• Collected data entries
_____

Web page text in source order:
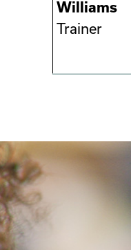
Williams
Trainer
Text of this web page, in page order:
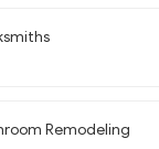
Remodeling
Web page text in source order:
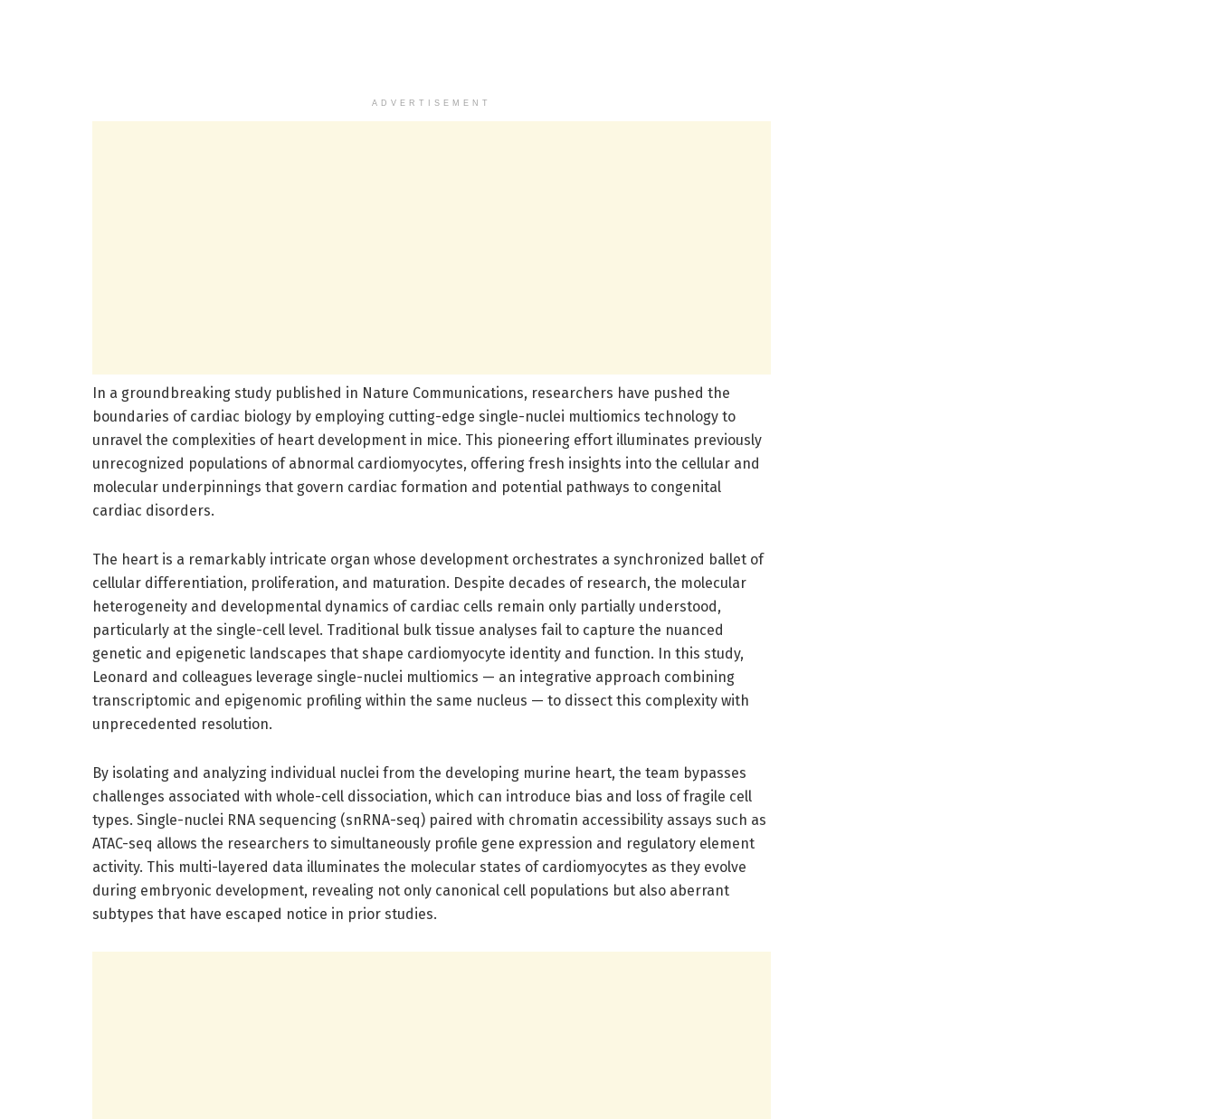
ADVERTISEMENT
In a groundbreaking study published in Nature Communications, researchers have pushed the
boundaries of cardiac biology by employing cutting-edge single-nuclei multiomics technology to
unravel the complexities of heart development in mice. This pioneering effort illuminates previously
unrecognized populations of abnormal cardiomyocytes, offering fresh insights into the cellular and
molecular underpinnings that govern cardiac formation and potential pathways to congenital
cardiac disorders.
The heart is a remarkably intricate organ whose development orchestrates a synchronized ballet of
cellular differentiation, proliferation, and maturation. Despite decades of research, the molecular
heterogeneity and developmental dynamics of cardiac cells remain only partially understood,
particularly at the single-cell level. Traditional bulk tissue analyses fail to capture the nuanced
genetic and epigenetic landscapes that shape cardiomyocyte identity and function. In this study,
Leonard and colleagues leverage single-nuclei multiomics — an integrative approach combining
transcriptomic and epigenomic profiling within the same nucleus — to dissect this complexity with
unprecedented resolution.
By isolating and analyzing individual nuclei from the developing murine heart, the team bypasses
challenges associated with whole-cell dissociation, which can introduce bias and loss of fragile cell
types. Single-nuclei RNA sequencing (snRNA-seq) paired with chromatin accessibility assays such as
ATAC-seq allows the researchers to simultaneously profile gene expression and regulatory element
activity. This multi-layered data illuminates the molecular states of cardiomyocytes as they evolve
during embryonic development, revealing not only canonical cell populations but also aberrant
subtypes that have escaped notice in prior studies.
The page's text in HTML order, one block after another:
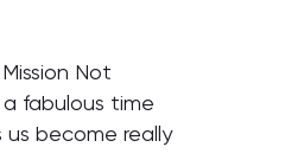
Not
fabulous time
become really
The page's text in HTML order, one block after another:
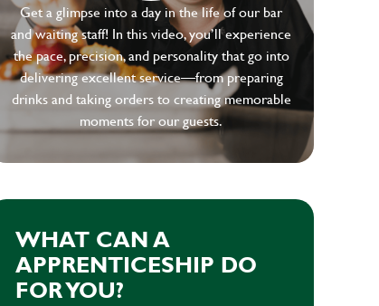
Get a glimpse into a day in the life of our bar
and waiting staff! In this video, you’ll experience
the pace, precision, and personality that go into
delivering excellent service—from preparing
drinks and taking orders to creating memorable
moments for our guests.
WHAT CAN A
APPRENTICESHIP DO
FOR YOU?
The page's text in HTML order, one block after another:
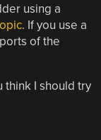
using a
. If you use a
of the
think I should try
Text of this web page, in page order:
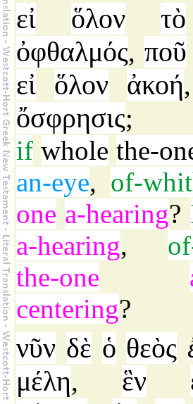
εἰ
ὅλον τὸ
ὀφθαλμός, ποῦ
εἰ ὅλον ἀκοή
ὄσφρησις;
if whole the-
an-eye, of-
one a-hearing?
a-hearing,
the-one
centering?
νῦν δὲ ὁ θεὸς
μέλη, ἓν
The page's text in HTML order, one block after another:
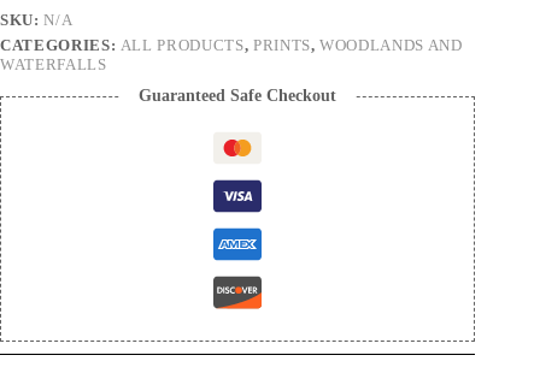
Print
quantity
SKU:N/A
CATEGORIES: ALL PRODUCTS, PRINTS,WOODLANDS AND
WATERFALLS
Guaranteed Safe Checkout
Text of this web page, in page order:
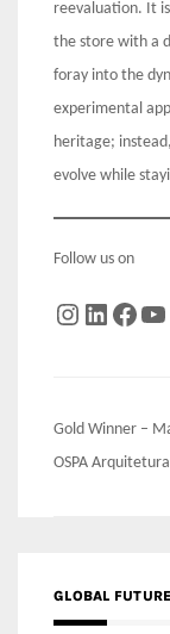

_____

• BRIEF
When you reproduce the entries above, keep every word exact and leave the images out.

• OUTPUT FOR THIS TASK
Web page text in source order:
Williams
Trainer
Text of this web page, in page order:
Remodeling
Web page text in source order:
ADVERTISEMENT
In a groundbreaking study published in Nature Communications, researchers have pushed the
boundaries of cardiac biology by employing cutting-edge single-nuclei multiomics technology to
unravel the complexities of heart development in mice. This pioneering effort illuminates previously
unrecognized populations of abnormal cardiomyocytes, offering fresh insights into the cellular and
molecular underpinnings that govern cardiac formation and potential pathways to congenital
cardiac disorders.
The heart is a remarkably intricate organ whose development orchestrates a synchronized ballet of
cellular differentiation, proliferation, and maturation. Despite decades of research, the molecular
heterogeneity and developmental dynamics of cardiac cells remain only partially understood,
particularly at the single-cell level. Traditional bulk tissue analyses fail to capture the nuanced
genetic and epigenetic landscapes that shape cardiomyocyte identity and function. In this study,
Leonard and colleagues leverage single-nuclei multiomics — an integrative approach combining
transcriptomic and epigenomic profiling within the same nucleus — to dissect this complexity with
unprecedented resolution.
By isolating and analyzing individual nuclei from the developing murine heart, the team bypasses
challenges associated with whole-cell dissociation, which can introduce bias and loss of fragile cell
types. Single-nuclei RNA sequencing (snRNA-seq) paired with chromatin accessibility assays such as
ATAC-seq allows the researchers to simultaneously profile gene expression and regulatory element
activity. This multi-layered data illuminates the molecular states of cardiomyocytes as they evolve
during embryonic development, revealing not only canonical cell populations but also aberrant
subtypes that have escaped notice in prior studies.
The page's text in HTML order, one block after another:
Not
fabulous time
become really
The page's text in HTML order, one block after another:
Get a glimpse into a day in the life of our bar
and waiting staff! In this video, you’ll experience
the pace, precision, and personality that go into
delivering excellent service—from preparing
drinks and taking orders to creating memorable
moments for our guests.
WHAT CAN A
APPRENTICESHIP DO
FOR YOU?
The page's text in HTML order, one block after another:
using a
. If you use a
of the
think I should try
Text of this web page, in page order:
εἰ
ὅλον τὸ
ὀφθαλμός, ποῦ
εἰ ὅλον ἀκοή
ὄσφρησις;
if whole the-
an-eye, of-
one a-hearing?
a-hearing,
the-one
centering?
νῦν δὲ ὁ θεὸς
μέλη, ἓν
The page's text in HTML order, one block after another:
Print
quantity
SKU:N/A
CATEGORIES: ALL PRODUCTS, PRINTS,WOODLANDS AND
WATERFALLS
Guaranteed Safe Checkout
Text of this web page, in page order:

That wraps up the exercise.